Troy claimed one of the energy drinks, screwed off the cap, not bothering with the push top as he took a small sip, something to help him rid himself of his dry mouth. Alicia looked conflicted.

"I'll be fine."

"Our radios are dead."

"They're useless anyway if she's still listening. Here's a deal, if I'm not back by the end of tonight or even tomorrow morning, granted you wait that long, assume that I'm dead and take Nick and get out of here. Find a house the two of you could hole up in for a few days."

Troy retrieved his pipe, checked how many bullets were left in the gun he'd confiscated from the stranger, and then Alicia earlier and handed it to her. She took it. "I suggest you go sparingly with that and keep it as a last measure. With any luck, one of those cars outside might work, too. If it comes to that."

Unfortunately, he couldn't leave the vehicle for them, although if Eldorado were closer, he might have. Alicia nodded as he lifted Nick off the floor and deposited him on the bed again.

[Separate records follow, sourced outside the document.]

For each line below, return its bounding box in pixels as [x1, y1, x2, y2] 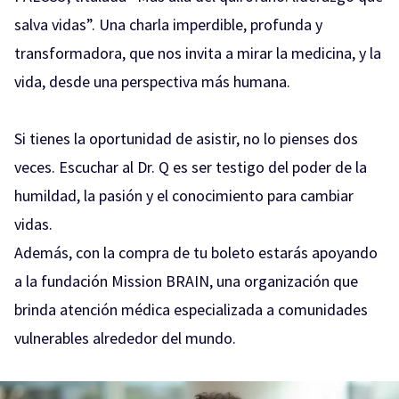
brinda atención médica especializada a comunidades [14, 298, 368, 320]
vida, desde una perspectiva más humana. [14, 70, 290, 92]
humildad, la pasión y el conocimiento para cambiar [14, 184, 354, 206]
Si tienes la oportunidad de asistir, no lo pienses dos [14, 127, 358, 149]
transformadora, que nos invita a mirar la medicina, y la [14, 42, 381, 63]
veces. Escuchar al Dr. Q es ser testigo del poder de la [14, 156, 367, 177]
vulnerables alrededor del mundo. [14, 327, 236, 348]
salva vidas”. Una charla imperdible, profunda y [14, 13, 322, 35]

"Oh, and one last thing," Troy said as he ambled to the door, removing the chair from beneath the handle, setting it aside so she could replace it once he was outside. "If anyone other than me knocks on this door, don't hesitate, you use those last bullets and save yourself the hassle of worrying whether its friend or foe. That lady may be batshit crazy but she's smart. She said she wasn't done with Nick and we know she's capable of getting people to do her dirty work for her."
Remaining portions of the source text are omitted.